* Exercise: Character for character, transcribe the entries below, minus the images.

* Data excerpts:

++++++++

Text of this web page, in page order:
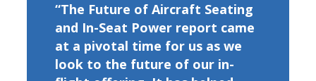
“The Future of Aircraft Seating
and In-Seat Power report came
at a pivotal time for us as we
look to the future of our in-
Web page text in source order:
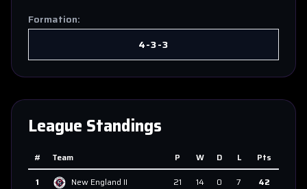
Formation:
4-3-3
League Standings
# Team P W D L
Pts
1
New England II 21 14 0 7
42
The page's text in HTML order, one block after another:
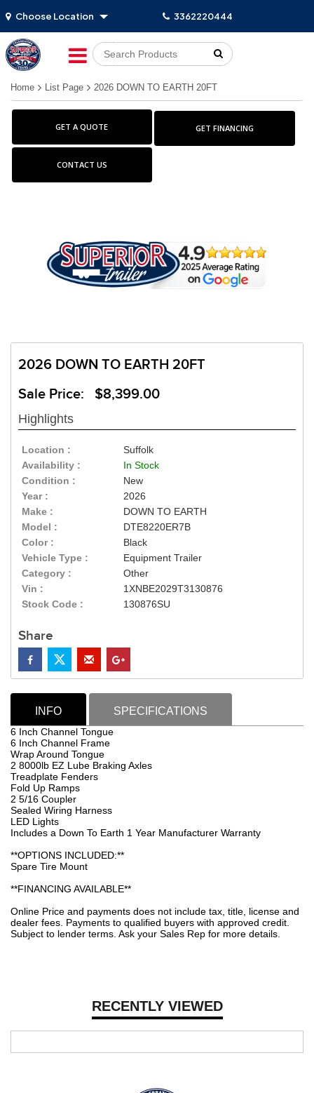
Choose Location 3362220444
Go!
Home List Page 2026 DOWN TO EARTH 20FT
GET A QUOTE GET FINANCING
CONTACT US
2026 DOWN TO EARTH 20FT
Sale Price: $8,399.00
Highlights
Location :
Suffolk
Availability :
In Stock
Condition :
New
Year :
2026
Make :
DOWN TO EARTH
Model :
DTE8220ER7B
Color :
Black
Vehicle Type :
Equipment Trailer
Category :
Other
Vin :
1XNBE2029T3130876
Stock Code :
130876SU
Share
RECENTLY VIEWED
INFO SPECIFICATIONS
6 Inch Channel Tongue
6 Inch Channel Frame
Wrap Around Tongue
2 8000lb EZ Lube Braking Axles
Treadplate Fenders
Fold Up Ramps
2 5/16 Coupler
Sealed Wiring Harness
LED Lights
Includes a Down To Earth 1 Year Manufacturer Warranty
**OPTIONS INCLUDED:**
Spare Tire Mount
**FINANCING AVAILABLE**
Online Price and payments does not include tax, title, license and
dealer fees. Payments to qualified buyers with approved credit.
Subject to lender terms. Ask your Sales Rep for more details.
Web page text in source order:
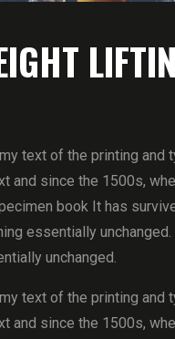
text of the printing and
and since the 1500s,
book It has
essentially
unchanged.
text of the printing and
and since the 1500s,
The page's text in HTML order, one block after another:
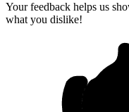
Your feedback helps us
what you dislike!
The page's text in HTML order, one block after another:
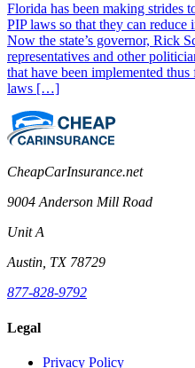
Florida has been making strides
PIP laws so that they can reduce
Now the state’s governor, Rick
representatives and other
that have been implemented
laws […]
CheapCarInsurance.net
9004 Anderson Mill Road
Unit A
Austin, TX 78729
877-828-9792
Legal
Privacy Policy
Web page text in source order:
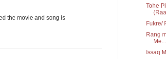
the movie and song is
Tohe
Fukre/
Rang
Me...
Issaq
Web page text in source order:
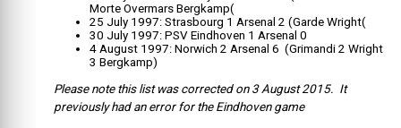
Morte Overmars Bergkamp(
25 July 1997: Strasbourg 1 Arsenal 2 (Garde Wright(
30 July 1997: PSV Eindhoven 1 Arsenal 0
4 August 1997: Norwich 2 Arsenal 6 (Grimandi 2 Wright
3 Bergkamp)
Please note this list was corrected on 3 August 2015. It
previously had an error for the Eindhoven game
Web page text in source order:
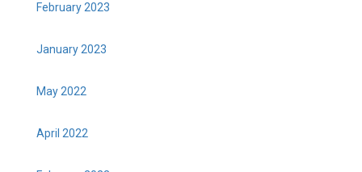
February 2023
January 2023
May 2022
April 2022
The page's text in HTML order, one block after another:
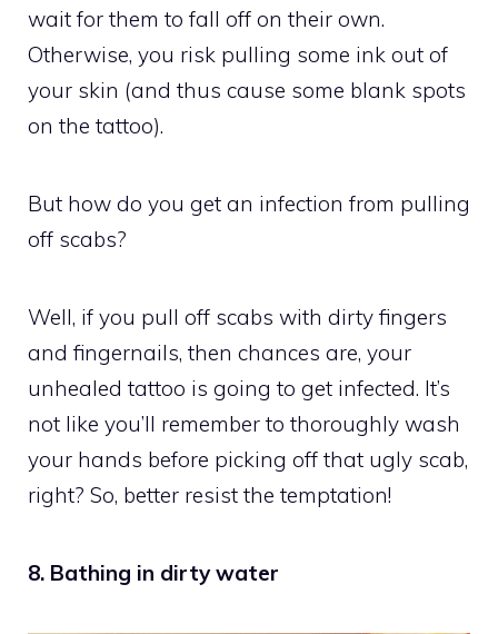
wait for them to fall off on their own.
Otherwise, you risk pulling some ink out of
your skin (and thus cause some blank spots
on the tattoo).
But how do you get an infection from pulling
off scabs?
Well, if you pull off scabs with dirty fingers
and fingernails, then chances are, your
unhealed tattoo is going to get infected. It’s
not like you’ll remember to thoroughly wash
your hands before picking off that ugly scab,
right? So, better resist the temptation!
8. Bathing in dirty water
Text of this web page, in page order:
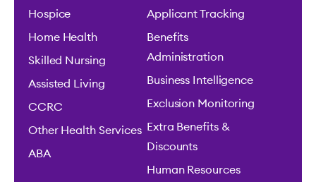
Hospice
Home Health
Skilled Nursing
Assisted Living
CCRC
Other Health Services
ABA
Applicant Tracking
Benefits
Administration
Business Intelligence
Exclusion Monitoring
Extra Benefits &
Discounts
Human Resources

++++++++

* Solution for this problem:
Text of this web page, in page order:
“The Future of Aircraft Seating
and In-Seat Power report came
at a pivotal time for us as we
look to the future of our in-
Web page text in source order:
Formation:
4-3-3
League Standings
# Team P W D L
Pts
1
New England II 21 14 0 7
42
The page's text in HTML order, one block after another:
Choose Location 3362220444
Go!
Home List Page 2026 DOWN TO EARTH 20FT
GET A QUOTE GET FINANCING
CONTACT US
2026 DOWN TO EARTH 20FT
Sale Price: $8,399.00
Highlights
Location :
Suffolk
Availability :
In Stock
Condition :
New
Year :
2026
Make :
DOWN TO EARTH
Model :
DTE8220ER7B
Color :
Black
Vehicle Type :
Equipment Trailer
Category :
Other
Vin :
1XNBE2029T3130876
Stock Code :
130876SU
Share
RECENTLY VIEWED
INFO SPECIFICATIONS
6 Inch Channel Tongue
6 Inch Channel Frame
Wrap Around Tongue
2 8000lb EZ Lube Braking Axles
Treadplate Fenders
Fold Up Ramps
2 5/16 Coupler
Sealed Wiring Harness
LED Lights
Includes a Down To Earth 1 Year Manufacturer Warranty
**OPTIONS INCLUDED:**
Spare Tire Mount
**FINANCING AVAILABLE**
Online Price and payments does not include tax, title, license and
dealer fees. Payments to qualified buyers with approved credit.
Subject to lender terms. Ask your Sales Rep for more details.
Web page text in source order:
text of the printing and
and since the 1500s,
book It has
essentially
unchanged.
text of the printing and
and since the 1500s,
The page's text in HTML order, one block after another:
Your feedback helps us
what you dislike!
The page's text in HTML order, one block after another:
Florida has been making strides
PIP laws so that they can reduce
Now the state’s governor, Rick
representatives and other
that have been implemented
laws […]
CheapCarInsurance.net
9004 Anderson Mill Road
Unit A
Austin, TX 78729
877-828-9792
Legal
Privacy Policy
Web page text in source order:
the movie and song is
Tohe
Fukre/
Rang
Me...
Issaq
Web page text in source order:
Morte Overmars Bergkamp(
25 July 1997: Strasbourg 1 Arsenal 2 (Garde Wright(
30 July 1997: PSV Eindhoven 1 Arsenal 0
4 August 1997: Norwich 2 Arsenal 6 (Grimandi 2 Wright
3 Bergkamp)
Please note this list was corrected on 3 August 2015. It
previously had an error for the Eindhoven game
Web page text in source order:
February 2023
January 2023
May 2022
April 2022
The page's text in HTML order, one block after another:
wait for them to fall off on their own.
Otherwise, you risk pulling some ink out of
your skin (and thus cause some blank spots
on the tattoo).
But how do you get an infection from pulling
off scabs?
Well, if you pull off scabs with dirty fingers
and fingernails, then chances are, your
unhealed tattoo is going to get infected. It’s
not like you’ll remember to thoroughly wash
your hands before picking off that ugly scab,
right? So, better resist the temptation!
8. Bathing in dirty water
Text of this web page, in page order:
Hospice
Home Health
Skilled Nursing
Assisted Living
CCRC
Other Health Services
ABA
Applicant Tracking
Benefits
Administration
Business Intelligence
Exclusion Monitoring
Extra Benefits &
Discounts
Human Resources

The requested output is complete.